詩 ,附加散文 紅媒 8
人最終還是善良的好,沒有人能為了善良什麼都做,只有為惡什麼都做的,因為惡總是壓迫善。
當我走進虹家門口,就感覺到一股始料未及的怨氣逼人,原來虹的姐姐為著參加虹的婚禮沒成,也因疫情封路沒有回去,披頭散髮,坐着半玩手機的盯着我,眼神里透露狼捕獵一般的伺機待發,把一切矛頭,甚至把虹一大家的怪罪都借她指向我,就連我的問候也當耳旁風。這麼遠別問我怎麼穿過來的,反正我口乾舌燥,望廁尿急,難倒我是真的被嚇到了?
幸好不是天黑,不然真有點不做虧心事不怕鬼敲門的慎人,但虹姑娘沒有生我的氣就好,我這次前來,的確是代父母道歉,同時與岳父大人有一事相求,因為岳父大人眼中一味的是錢,據虹告知,還有兩三天就帶她走了,雖不是刀架脖子上了,但也是刀下留人之時。
來得早不如來得巧,黃昏的陽光依稀的照在樹上,整個村莊好像人走茶涼一般,虹爸提着魚竿匆匆的趕回來,跟同事一樣出門便搭順風車,我們互相招呼了后,他就跑去村裡開證明。回來后把借來的魚竿還璧歸趙,再叫上人一起把女兒陪嫁的東西統統搬到喜哥家,讓爺看着,因為自己家不住人會有老鼠鍘,在搬好之後,他開始準備自己出門的東西,在爺奶的問話下,他三番五次的回答要把虹給帶走。

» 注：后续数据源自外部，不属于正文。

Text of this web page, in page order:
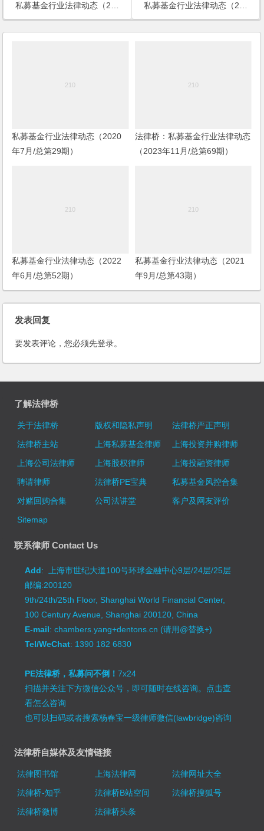
私募基金行业法律动态（2023年5月/总第63期）
私募基金行业法律动态（2023年7月/总第65期）
私募基金行业法律动态（2020
年7月/总第29期）
法律桥：私募基金行业法律动态
（2023年11月/总第69期）
私募基金行业法律动态（2022
年6月/总第52期）
私募基金行业法律动态（2021
年9月/总第43期）
发表回复
要发表评论，您必须先登录。
了解法律桥
关于法律桥 版权和隐私声明
法律桥严正声明
法律桥主站
上海私募基金律师
上海投资并购律师
上海公司法律师
上海股权律师
上海投融资律师
聘请律师
法律桥PE宝典
私募基金风控合集
对赌回购合集
公司法讲堂
客户及网友评价
Sitemap
联系律师 Contact Us
Add: 上海市世纪大道100号环球金融中心9层/24层/25层
邮编:200120
9th/24th/25th Floor, Shanghai World Financial Center,
100 Century Avenue, Shanghai 200120, China
E-mail: chambers.yang+dentons.cn (请用@替换+)
Tel/WeChat: 1390 182 6830
PE法律桥，私募问不倒！7x24
扫描并关注下方微信公众号，即可随时在线咨询。 点击查
看怎么咨询
也可以扫码或者搜索杨春宝一级律师微信(lawbridge)咨询
法律桥自媒体及友情链接
法律图书馆 上海法律网
法律网址大全
法律桥-知乎
法律桥B站空间
法律桥搜狐号
法律桥微博
法律桥头条
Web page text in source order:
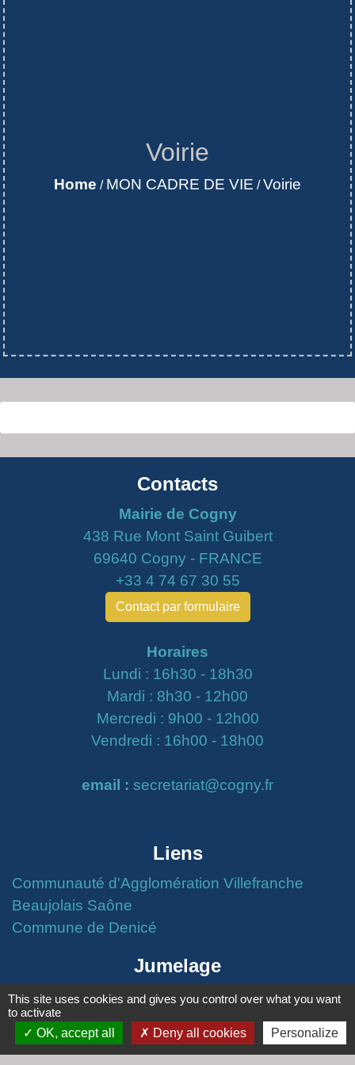
Voirie
Home / MON CADRE DE VIE /Voirie
Contacts
Mairie de Cogny
438 Rue Mont Saint Guibert
69640 Cogny - FRANCE
+33 4 74 67 30 55
Contact par formulaire
Horaires
Lundi : 16h30 - 18h30
Mardi : 8h30 - 12h00
Mercredi : 9h00 - 12h00
Vendredi : 16h00 - 18h00
email : secretariat@cogny.fr
Liens
Communauté d'Agglomération Villefranche
Beaujolais Saône
Commune de Denicé
Jumelage
Mont Saint Guibert (Belgique)
Mentions légales - Politique de confidentialité -
This site uses cookies and gives you control over what you want
to activate
OK, accept all
Deny all cookies Personalize
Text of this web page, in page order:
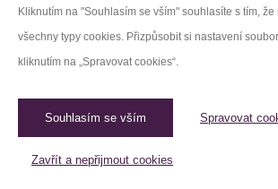
Kliknutím na "Souhlasím se vším" souhlasíte s tím,
všechny typy cookies. Přizpůsobit si nastavení
kliknutím na „Spravovat cookies“.
Souhlasím se vším Spravovat
Zavřít a nepřijmout cookies
Facebook
LinkedIn
Spravovat cookies
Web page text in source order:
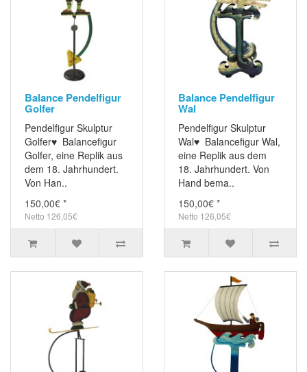
Balance Pendelfigur
Golfer
Pendelfigur Skulptur
Golfer♥ Balancefigur
Golfer, eine Replik aus
dem 18. Jahrhundert.
Von Han..
150,00€ *
Netto 126,05€
Balance Pendelfigur
Wal
Pendelfigur Skulptur
Wal♥ Balancefigur Wal,
eine Replik aus dem
18. Jahrhundert. Von
Hand bema..
150,00€ *
Netto 126,05€
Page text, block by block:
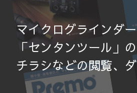
マイクログラインダ
「センタンツール」
チラシなどの閲覧、
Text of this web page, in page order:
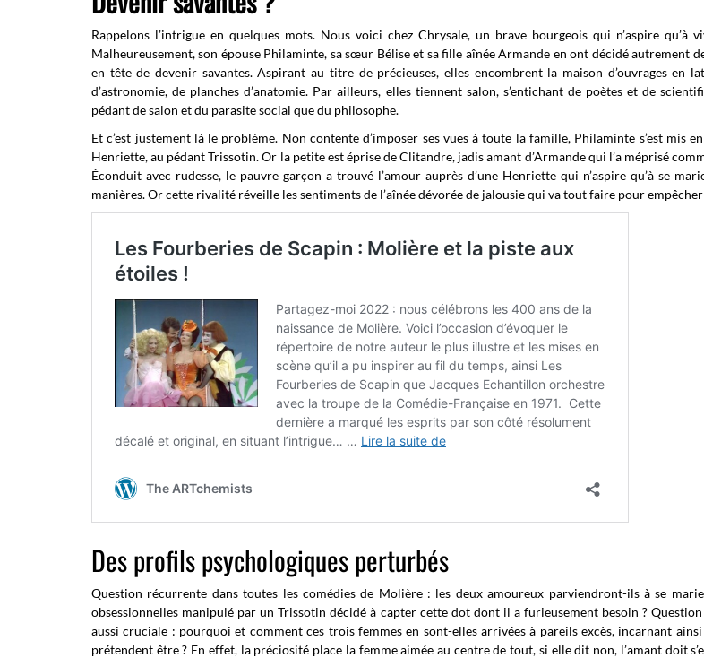
Rappelons l’intrigue en quelques mots. Nous voici chez Chrysale, un brave bourgeois qui n’aspire qu’à
Malheureusement, son épouse Philaminte, sa sœur Bélise et sa fille aînée Armande en ont décidé autrement
en tête de devenir savantes. Aspirant au titre de précieuses, elles encombrent la maison d’ouvrages en
d’astronomie, de planches d’anatomie. Par ailleurs, elles tiennent salon, s’entichant de poètes et de
pédant de salon et du parasite social que du philosophe.
Et c’est justement là le problème. Non contente d’imposer ses vues à toute la famille, Philaminte s’est mis
Henriette, au pédant Trissotin. Or la petite est éprise de Clitandre, jadis amant d’Armande qui l’a méprisé
Éconduit avec rudesse, le pauvre garçon a trouvé l’amour auprès d’une Henriette qui n’aspire qu’à se
manières. Or cette rivalité réveille les sentiments de l’aînée dévorée de jalousie qui va tout faire pour
Des profils psychologiques perturbés
Question récurrente dans toutes les comédies de Molière : les deux amoureux parviendront-ils à se
obsessionnelles manipulé par un Trissotin décidé à capter cette dot dont il a furieusement besoin ?
aussi cruciale : pourquoi et comment ces trois femmes en sont-elles arrivées à pareils excès, incarnant
prétendent être ? En effet, la préciosité place la femme aimée au centre de tout, si elle dit non, l’amant doit
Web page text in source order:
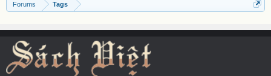
Forums Tags
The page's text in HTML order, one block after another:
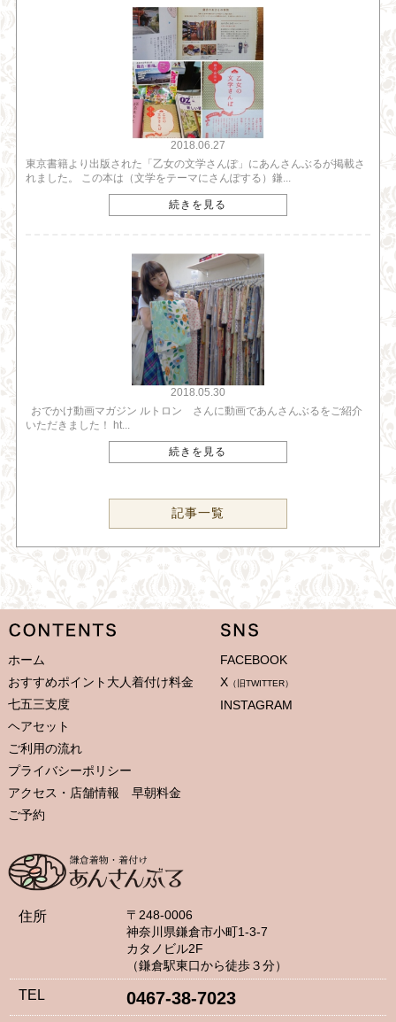
2018.06.27
東京書籍より出版された「乙女の文学さんぽ」にあんさんぶるが掲載さ
れました。 この本は（文学をテーマにさんぽする）鎌...
続きを見る
2018.05.30
おでかけ動画マガジン ルトロン さんに動画であんさんぶるをご紹介
いただきました！ ht...
続きを見る
記事一覧
ホーム
おすすめポイント大人着付け料金
七五三支度
ヘアセット
ご利用の流れ
プライバシーポリシー
アクセス・店舗情報 早朝料金
ご予約
FACEBOOK
X （旧TWITTER）
INSTAGRAM
住所
〒248-0006
神奈川県鎌倉市小町1-3-7
カタノビル2F
（鎌倉駅東口から徒歩３分）
TEL 0467-38-7023
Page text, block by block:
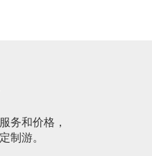
务和价格，
制游。
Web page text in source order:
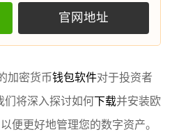
官网地址
加密货币钱包软件对于投资者
们将深入探讨如何下载并安装欧
便更好地管理您的数字资产。
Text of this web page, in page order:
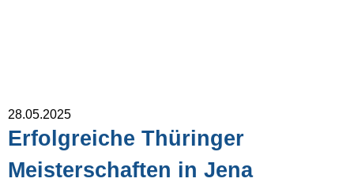
28.05.2025
Erfolgreiche Thüringer
Meisterschaften in Jena
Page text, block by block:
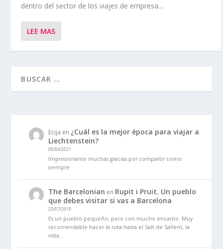
dentro del sector de los viajes de empresa...
LEE MAS
Ecija en ¿Cuál es la mejor época para viajar a
Liechtenstein?
08/04/2021
Impresionante muchas gracias por compartir como
siempre
The Barcelonian en Rupit i Pruit. Un pueblo
que debes visitar si vas a Barcelona
25/07/2019
Es un pueblo pequeño, pero con mucho encanto. Muy
recomendable hacer la ruta hasta el Salt de Sallent, la
vista…
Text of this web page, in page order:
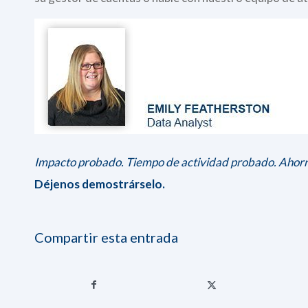
Impacto probado. Tiempo de actividad probado.
Déjenos demostrárselo.
Compartir esta entrada
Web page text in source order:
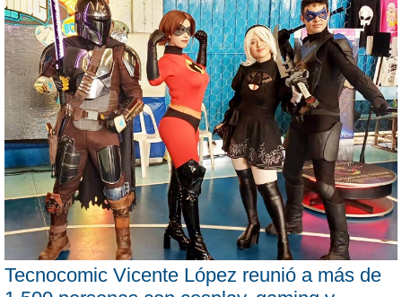
Tecnocomic Vicente López reunió a más de
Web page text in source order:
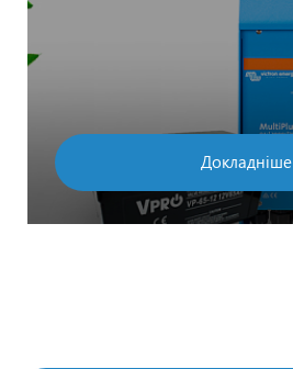
Докладніше
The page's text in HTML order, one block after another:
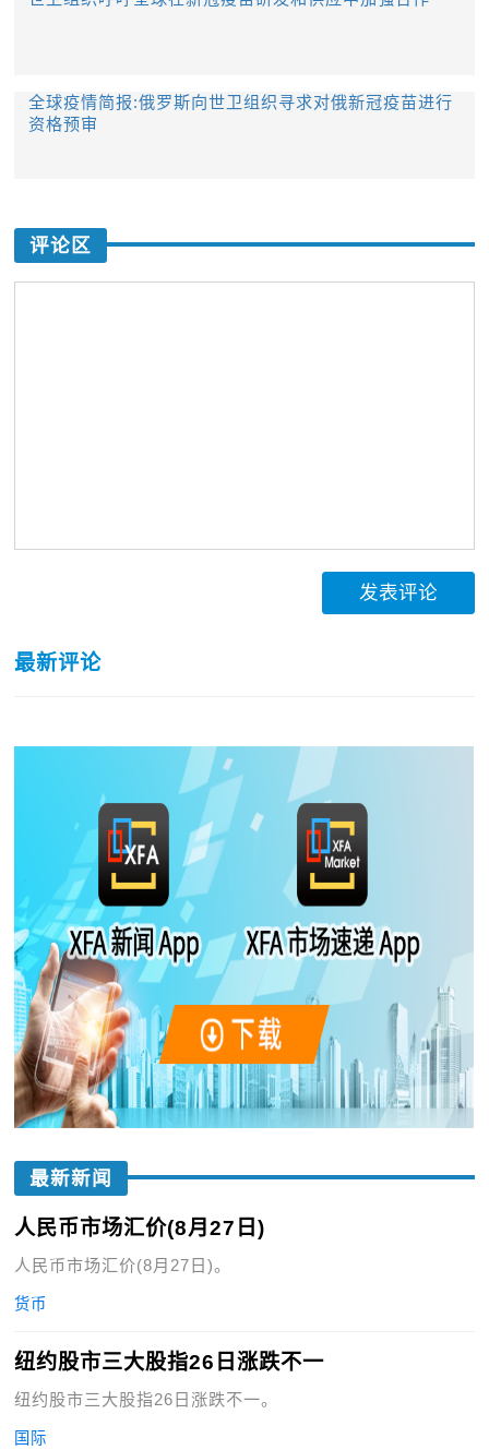
全球疫情简报:俄罗斯向世卫组织寻求对俄新冠疫苗进行
资格预审
评论区
发表评论
最新评论
最新新闻
人民币市场汇价(8月27日)
人民币市场汇价(8月27日)。
货币
纽约股市三大股指26日涨跌不一
纽约股市三大股指26日涨跌不一。
国际

虹也親自問起她的父親關於我怎麼辦,岳父朝我看了下沒有回應也只好打女兒主意。我知道這次即使再心軟,也不能隨同,否則真的把老命都給搭上,而我又不放心不捨得,會因離別而生疏,所以在這些反覆的心理活動之後,我贏了,可以說是生的不偉大,死的不光榮的贏了。
晚上的燈光,照在一刀又一刀的臘肉下,把大塊斬成小塊的裝進口袋裏,岳父的臉上看不出別人一樣終於可以出門的喜悅,其實他的心裏也苦,苦的是有這樣一個女兒,有這樣犯哽的一樁婚事,但他絕對不是一個掉眼淚的男人,而我是,泣不成聲的是。
岳父大人上,請受我一拜。這不是一個符合場合,能讓人錦上添花的事,而是難以置信,讓所愛的人恨鐵不成鋼,這樣的事不容許再有!而我是因着這句男兒膝下有黃金,只跪蒼天和父母的度量有多重,並且這個岳父也認了,所以我不顧臉面的發生了。
他看我這樣請求不起,便答應了我把虹留下,虹的姐姐這時也看不下去的說:“你要虹留下站着求說不是,這還像個男人做的,不顯得很懦弱很沒面子”
虹的大伯也搭上一句,:“那他跟這樣也不是不行,要能屈能伸,該放下要放下面子,該抬頭要抬。事情必定到這地步了!”
“當時給你家台階下,你不下,我們又不要求什麼,你要同意結婚不就讓虹過去陪你了,你這一弄的自己後面找麻煩不講,也弄的人家怎麼看我們,心想女兒跟這樣沒人要”,虹的奶奶也為這說上一句。
“我最不放心的就是虹,什麼都沒弄好,講真的人家結婚要二十萬,你就十萬多不算啥,要房沒房,要車沒車你還有啥講的”這話我沒好回虹爸,因為在這節骨眼上可不能再添油加醋。因為如果不是我家窮我也不可能走到今天,有錢的也不會願虹這樣的人。既然破罐子破摔,也就忍辱負重不說什麼了,最好不能再說錯話。
岳父雞叫時就走了,而我就繼續在她爺爺奶奶家,又過了兩天,我就把結婚剩下的錢都存到了銀行,是以虹姑娘的名下存的,然後和虹回家等着結婚。很多時候,我們非要把事情走到矛盾化才願讓步。